Excerpted data:
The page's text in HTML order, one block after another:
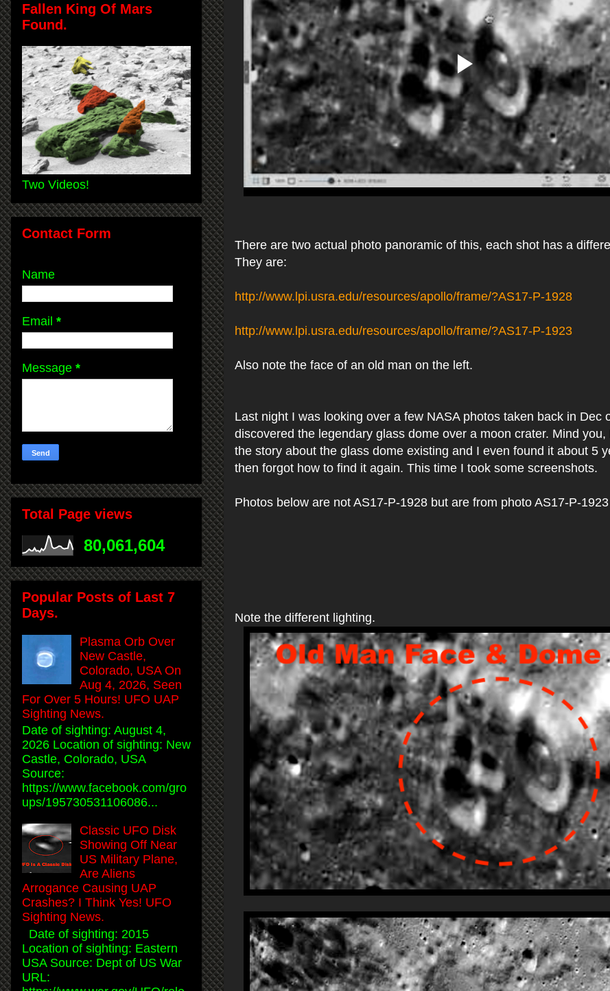
There are two actual photo panoramic of this, each shot has a
They are:
http://www.lpi.usra.edu/resources/apollo/frame/?AS17-P-1928
http://www.lpi.usra.edu/resources/apollo/frame/?AS17-P-1923
Also note the face of an old man on the left.
Last night I was looking over a few NASA photos taken back in Dec
discovered the legendary glass dome over a moon crater. Mind you,
the story about the glass dome existing and I even found it about 5
then forgot how to find it again. This time I took some screenshots.
Photos below are not AS17-P-1928 but are from photo AS17-P-1923
Note the different lighting.
Fallen King Of Mars
Found.
Two Videos!
Contact Form
Name
Email *
Message *
Total Page views
80,061,604
Popular Posts of Last 7
Days.
Plasma Orb Over
New Castle,
Colorado, USA On
Aug 4, 2026, Seen
For Over 5 Hours! UFO UAP
Sighting News.
Date of sighting: August 4,
2026 Location of sighting: New
Castle, Colorado, USA
Source:
https://www.facebook.com/gro
ups/195730531106086...
Classic UFO Disk
Showing Off Near
US Military Plane,
Are Aliens
Arrogance Causing UAP
Crashes? I Think Yes! UFO
Sighting News.
Date of sighting: 2015
Location of sighting: Eastern
USA Source: Dept of US War
URL:
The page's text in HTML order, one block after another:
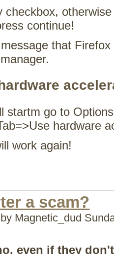
checkbox,
continue!
that
startm go to
hardware
work again!
a scam?
Magnetic_dud
even if they
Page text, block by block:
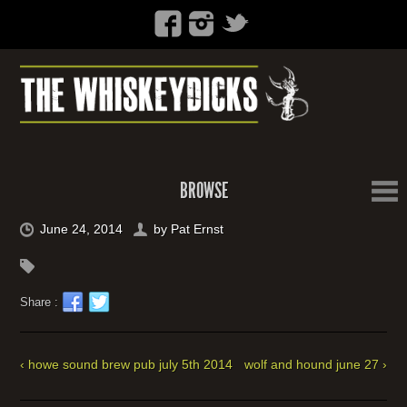
BROWSE
June 24, 2014 by Pat Ernst
Share :
‹ howe sound brew pub july 5th 2014 wolf and hound june 27 ›
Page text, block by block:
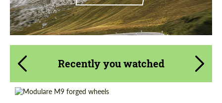
Recently you watched
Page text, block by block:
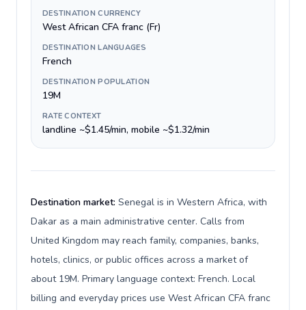
DESTINATION CURRENCY
West African CFA franc (Fr)
DESTINATION LANGUAGES
French
DESTINATION POPULATION
19M
RATE CONTEXT
landline ~$1.45/min, mobile ~$1.32/min
Destination market: Senegal is in Western Africa, with
Dakar as a main administrative center. Calls from
United Kingdom may reach family, companies, banks,
hotels, clinics, or public offices across a market of
about 19M. Primary language context: French. Local
billing and everyday prices use West African CFA franc
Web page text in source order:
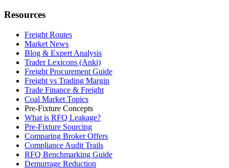
Resources
Freight Routes
Market News
Blog & Expert Analysis
Trader Lexicons (Anki)
Freight Procurement Guide
Freight vs Trading Margin
Trade Finance & Freight
Coal Market Topics
Pre-Fixture Concepts
What is RFQ Leakage?
Pre-Fixture Sourcing
Comparing Broker Offers
Compliance Audit Trails
RFQ Benchmarking Guide
Demurrage Reduction
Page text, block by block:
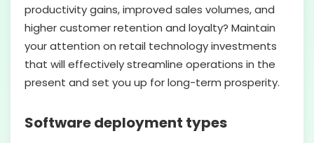
productivity gains, improved sales volumes, and
higher customer retention and loyalty? Maintain
your attention on retail technology investments
that will effectively streamline operations in the
present and set you up for long-term prosperity.
Software deployment types
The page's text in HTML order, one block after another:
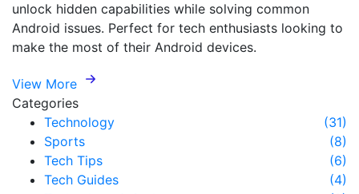
unlock hidden capabilities while solving common
Android issues. Perfect for tech enthusiasts looking to
make the most of their Android devices.
View More
Categories
Technology
(31)
Sports
(8)
Tech Tips
(6)
Tech Guides
(4)
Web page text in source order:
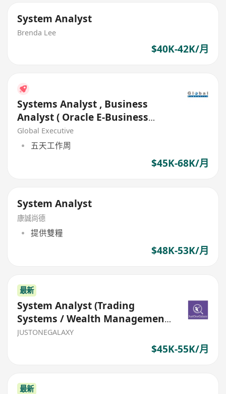
System Analyst
Brenda Lee
$40K-42K/月
Systems Analyst , Business
Analyst ( Oracle E-Business
Suite)
Global Executive
五天工作周
$45K-68K/月
System Analyst
康誠尚德
提供雙糧
$48K-53K/月
最新
System Analyst (Trading
Systems / Wealth Management
System)
JUSTONEGALAXY
$45K-55K/月
最新
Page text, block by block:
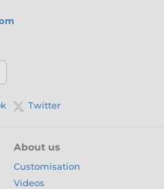
Twitter
About us
Customisation
Videos
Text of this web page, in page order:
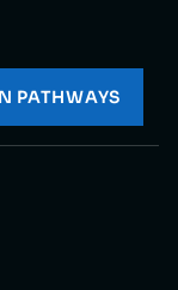
PATHWAYS
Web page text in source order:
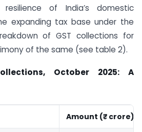
of India’s domestic
expanding tax base under the
of GST collections for
of the same (see table 2).
October 2025: A
Amount (₹ crore)
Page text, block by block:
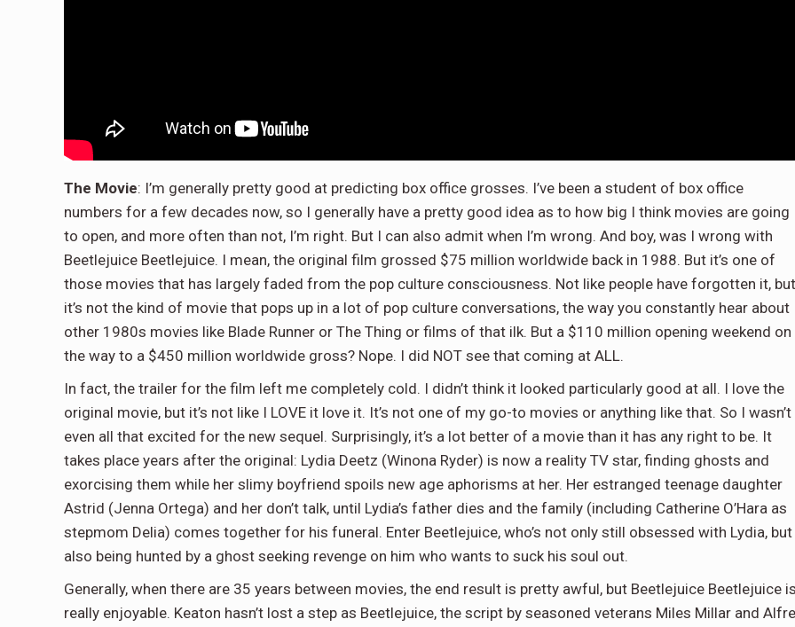
The Movie: I’m generally pretty good at predicting box office grosses. I’ve been a student of box office
numbers for a few decades now, so I generally have a pretty good idea as to how big I think movies are going
to open, and more often than not, I’m right. But I can also admit when I’m wrong. And boy, was I wrong with
Beetlejuice Beetlejuice. I mean, the original film grossed $75 million worldwide back in 1988. But it’s one of
those movies that has largely faded from the pop culture consciousness. Not like people have forgotten it, but
it’s not the kind of movie that pops up in a lot of pop culture conversations, the way you constantly hear about
other 1980s movies like Blade Runner or The Thing or films of that ilk. But a $110 million opening weekend on
the way to a $450 million worldwide gross? Nope. I did NOT see that coming at ALL.
In fact, the trailer for the film left me completely cold. I didn’t think it looked particularly good at all. I love the
original movie, but it’s not like I LOVE it love it. It’s not one of my go-to movies or anything like that. So I wasn’t
even all that excited for the new sequel. Surprisingly, it’s a lot better of a movie than it has any right to be. It
takes place years after the original: Lydia Deetz (Winona Ryder) is now a reality TV star, finding ghosts and
exorcising them while her slimy boyfriend spoils new age aphorisms at her. Her estranged teenage daughter
Astrid (Jenna Ortega) and her don’t talk, until Lydia’s father dies and the family (including Catherine O’Hara as
stepmom Delia) comes together for his funeral. Enter Beetlejuice, who’s not only still obsessed with Lydia, but
also being hunted by a ghost seeking revenge on him who wants to suck his soul out.
Generally, when there are 35 years between movies, the end result is pretty awful, but Beetlejuice Beetlejuice
really enjoyable. Keaton hasn’t lost a step as Beetlejuice, the script by seasoned veterans Miles Millar and
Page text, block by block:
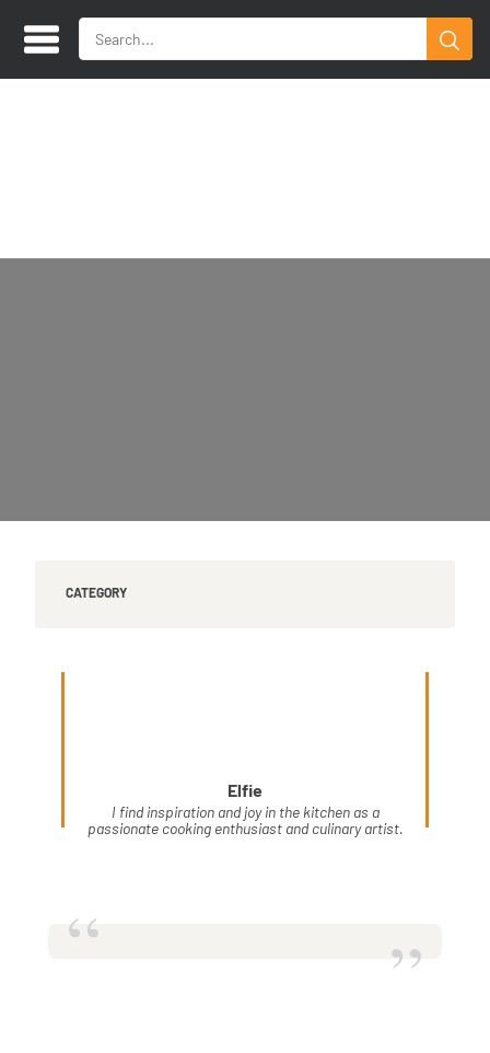
CATEGORY
Elfie
I find inspiration and joy in the kitchen as a
passionate cooking enthusiast and culinary artist.
“ ”
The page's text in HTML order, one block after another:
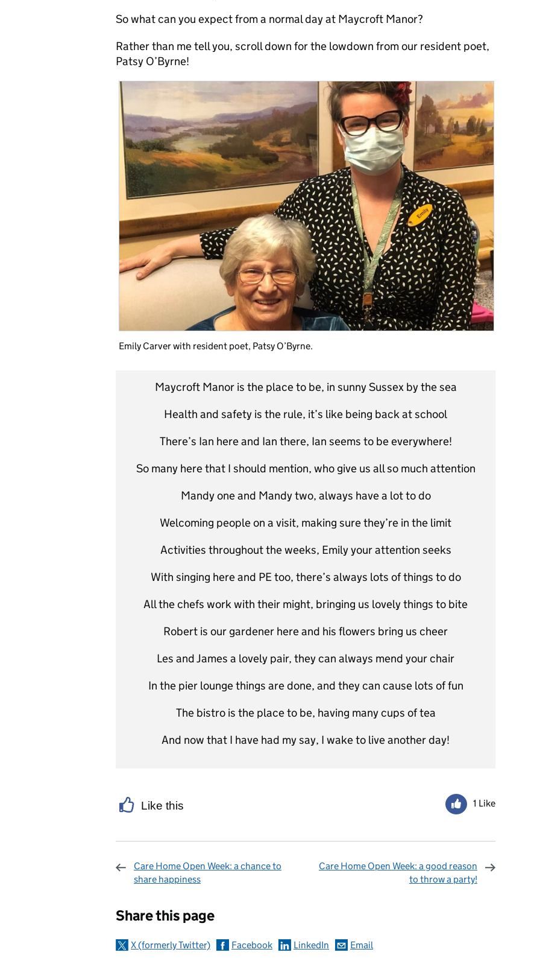
So what can you expect from a normal day at Maycroft Manor?
Rather than me tell you, scroll down for the lowdown from our resident poet,
Patsy O’Byrne!
Emily Carver with resident poet, Patsy O’Byrne.
Maycroft Manor is the place to be, in sunny Sussex by the sea
Health and safety is the rule, it’s like being back at school
There’s Ian here and Ian there, Ian seems to be everywhere!
So many here that I should mention, who give us all so much attention
Mandy one and Mandy two, always have a lot to do
Welcoming people on a visit, making sure they’re in the limit
Activities throughout the weeks, Emily your attention seeks
With singing here and PE too, there’s always lots of things to do
All the chefs work with their might, bringing us lovely things to bite
Robert is our gardener here and his flowers bring us cheer
Les and James a lovely pair, they can always mend your chair
In the pier lounge things are done, and they can cause lots of fun
The bistro is the place to be, having many cups of tea
And now that I have had my say, I wake to live another day!
Like this 1 Like
Care Home Open Week: a chance to
share happiness
Care Home Open Week: a good reason
to throw a party!
Share this page
X (formerly Twitter) Facebook LinkedIn Email
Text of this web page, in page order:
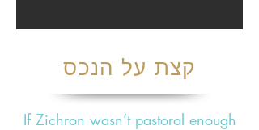
קצת על הנכס
If Zichron wasn’t pastoral enough
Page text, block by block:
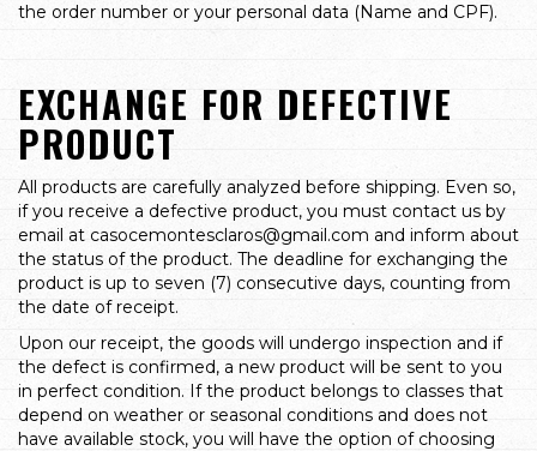
the order number or your personal data (Name and CPF).
EXCHANGE FOR DEFECTIVE
PRODUCT
All products are carefully analyzed before shipping. Even so,
if you receive a defective product, you must contact us by
email at casocemontesclaros@gmail.com and inform about
the status of the product. The deadline for exchanging the
product is up to seven (7) consecutive days, counting from
the date of receipt.
Upon our receipt, the goods will undergo inspection and if
the defect is confirmed, a new product will be sent to you
in perfect condition. If the product belongs to classes that
depend on weather or seasonal conditions and does not
have available stock, you will have the option of choosing
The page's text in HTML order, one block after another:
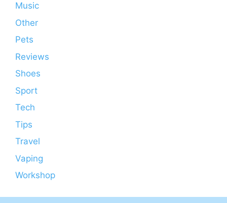
Music
Other
Pets
Reviews
Shoes
Sport
Tech
Tips
Travel
Vaping
Workshop
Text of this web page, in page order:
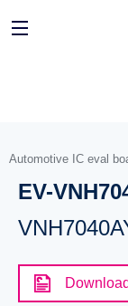
Automotive IC eval
EV-
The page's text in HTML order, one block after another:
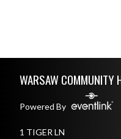
WARSAW COMMUNITY
Powered By
1 TIGER LN
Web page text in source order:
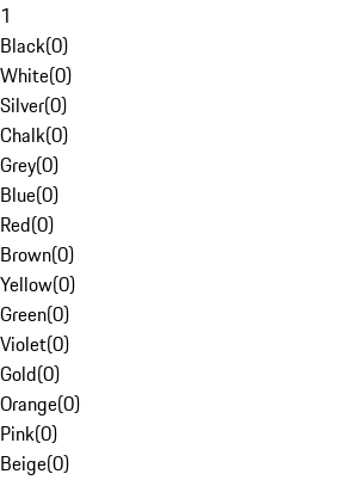
1
Black(0)
White(0)
Silver(0)
Chalk(0)
Grey(0)
Blue(0)
Red(0)
Brown(0)
Yellow(0)
Green(0)
Violet(0)
Gold(0)
Orange(0)
Pink(0)
Beige(0)
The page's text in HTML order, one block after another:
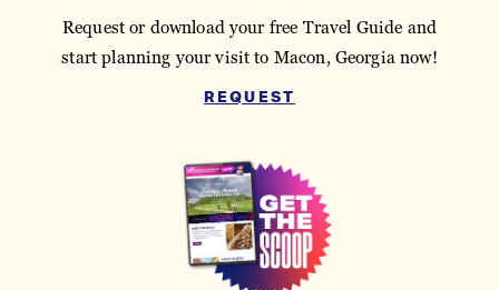
Request or download your free Travel Guide and
start planning your visit to Macon, Georgia now!
REQUEST
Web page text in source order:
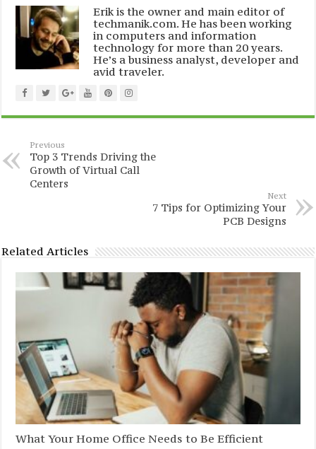
Erik is the owner and main editor of
techmanik.com. He has been working
in computers and information
technology for more than 20 years.
He’s a business analyst, developer and
avid traveler.
Previous
Top 3 Trends Driving the
Growth of Virtual Call
Centers
Next
7 Tips for Optimizing Your
PCB Designs
Related Articles
What Your Home Office Needs to Be Efficient

Problem: Output exactly, and only, the lines of the entries above from the one with "Customisation" up to and including the one with "to open, and"; pictures are to be left out.

Response to this task:
Customisation
Videos
Text of this web page, in page order:
PATHWAYS
Web page text in source order:
of India’s domestic
expanding tax base under the
of GST collections for
of the same (see table 2).
October 2025: A
Amount (₹ crore)
Page text, block by block:
The Movie: I’m generally pretty good at predicting box office grosses. I’ve been a student of box office
numbers for a few decades now, so I generally have a pretty good idea as to how big I think movies are going
to open, and more often than not, I’m right. But I can also admit when I’m wrong. And boy, was I wrong with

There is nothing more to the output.